§ **Your task**: What's needed is an exact retyping of the lines from the start of the listing up to and including the line with "Give the centre", minus any pictures.

§ **Given data**:
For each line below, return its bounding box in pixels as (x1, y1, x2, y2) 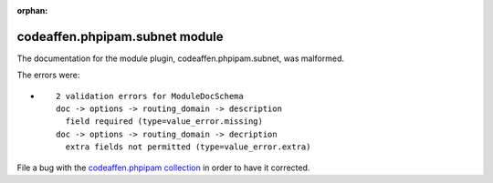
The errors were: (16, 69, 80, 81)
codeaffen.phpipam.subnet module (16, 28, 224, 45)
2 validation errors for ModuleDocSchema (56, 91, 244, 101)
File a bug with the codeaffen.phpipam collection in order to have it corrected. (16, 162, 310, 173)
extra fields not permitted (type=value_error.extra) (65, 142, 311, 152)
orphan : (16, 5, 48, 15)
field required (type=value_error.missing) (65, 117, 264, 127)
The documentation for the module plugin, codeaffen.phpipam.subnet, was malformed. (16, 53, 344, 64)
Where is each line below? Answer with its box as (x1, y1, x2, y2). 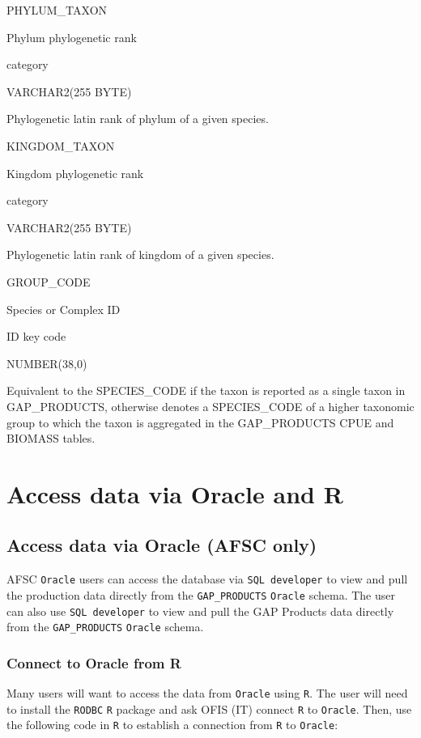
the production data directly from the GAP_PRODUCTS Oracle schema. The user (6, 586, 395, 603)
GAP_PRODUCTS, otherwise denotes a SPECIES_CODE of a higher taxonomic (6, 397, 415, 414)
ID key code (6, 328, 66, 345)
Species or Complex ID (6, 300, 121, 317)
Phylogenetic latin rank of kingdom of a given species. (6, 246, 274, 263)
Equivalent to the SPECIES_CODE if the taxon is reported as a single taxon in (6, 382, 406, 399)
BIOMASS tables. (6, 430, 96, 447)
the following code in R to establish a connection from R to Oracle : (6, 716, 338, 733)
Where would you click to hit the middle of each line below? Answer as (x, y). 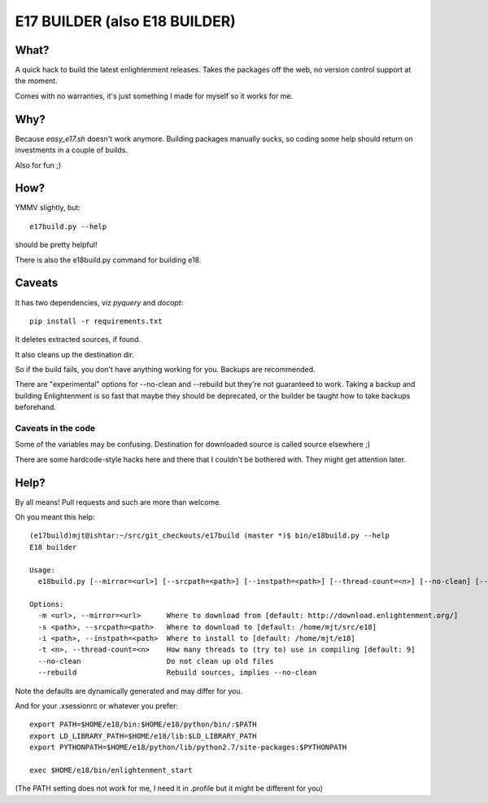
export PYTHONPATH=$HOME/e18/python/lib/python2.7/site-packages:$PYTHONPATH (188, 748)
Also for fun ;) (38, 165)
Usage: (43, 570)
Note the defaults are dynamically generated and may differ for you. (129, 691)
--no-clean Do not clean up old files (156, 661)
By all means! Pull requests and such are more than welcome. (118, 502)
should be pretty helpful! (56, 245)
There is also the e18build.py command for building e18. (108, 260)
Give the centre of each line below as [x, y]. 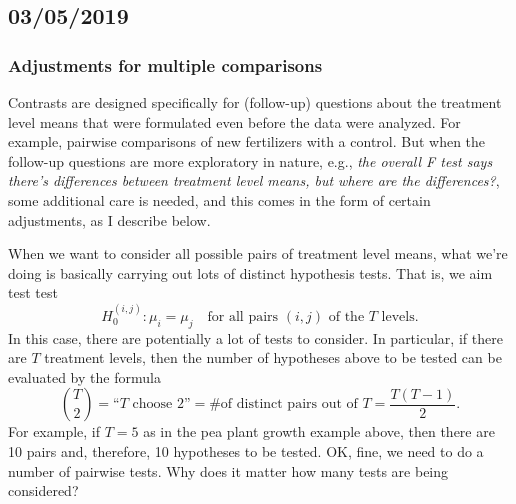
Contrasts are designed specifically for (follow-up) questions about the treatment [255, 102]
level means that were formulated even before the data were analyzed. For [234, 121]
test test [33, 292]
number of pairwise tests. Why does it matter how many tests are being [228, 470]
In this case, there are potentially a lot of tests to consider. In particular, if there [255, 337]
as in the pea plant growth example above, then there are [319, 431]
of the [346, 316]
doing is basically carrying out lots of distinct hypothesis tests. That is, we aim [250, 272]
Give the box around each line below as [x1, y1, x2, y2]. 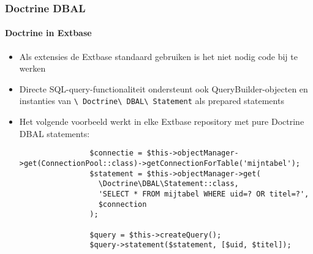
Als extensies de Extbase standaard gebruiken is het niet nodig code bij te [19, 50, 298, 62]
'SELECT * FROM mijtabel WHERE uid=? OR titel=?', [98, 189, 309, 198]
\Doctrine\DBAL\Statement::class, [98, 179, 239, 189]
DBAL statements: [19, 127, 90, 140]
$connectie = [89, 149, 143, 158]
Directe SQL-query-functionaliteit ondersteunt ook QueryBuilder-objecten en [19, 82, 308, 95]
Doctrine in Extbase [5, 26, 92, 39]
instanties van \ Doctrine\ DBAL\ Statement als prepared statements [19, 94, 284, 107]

§ **Answer box**:
For each line below, return its bounding box in pixels as (x1, y1, x2, y2) 
The errors were: (16, 69, 80, 81)
codeaffen.phpipam.subnet module (16, 28, 224, 45)
2 validation errors for ModuleDocSchema (56, 91, 244, 101)
File a bug with the codeaffen.phpipam collection in order to have it corrected. (16, 162, 310, 173)
extra fields not permitted (type=value_error.extra) (65, 142, 311, 152)
orphan : (16, 5, 48, 15)
field required (type=value_error.missing) (65, 117, 264, 127)
The documentation for the module plugin, codeaffen.phpipam.subnet, was malformed. (16, 53, 344, 64)
Where is each line below? Answer with its box as (x1, y1, x2, y2). 
the production data directly from the GAP_PRODUCTS Oracle schema. The user (6, 586, 395, 603)
GAP_PRODUCTS, otherwise denotes a SPECIES_CODE of a higher taxonomic (6, 397, 415, 414)
ID key code (6, 328, 66, 345)
Species or Complex ID (6, 300, 121, 317)
Phylogenetic latin rank of kingdom of a given species. (6, 246, 274, 263)
Equivalent to the SPECIES_CODE if the taxon is reported as a single taxon in (6, 382, 406, 399)
BIOMASS tables. (6, 430, 96, 447)
the following code in R to establish a connection from R to Oracle : (6, 716, 338, 733)
Where would you click to hit the middle of each line below? Answer as (x, y). 
export PYTHONPATH=$HOME/e18/python/lib/python2.7/site-packages:$PYTHONPATH (188, 748)
Also for fun ;) (38, 165)
Usage: (43, 570)
Note the defaults are dynamically generated and may differ for you. (129, 691)
--no-clean Do not clean up old files (156, 661)
By all means! Pull requests and such are more than welcome. (118, 502)
should be pretty helpful! (56, 245)
There is also the e18build.py command for building e18. (108, 260)
Give the centre of each line below as [x, y]. 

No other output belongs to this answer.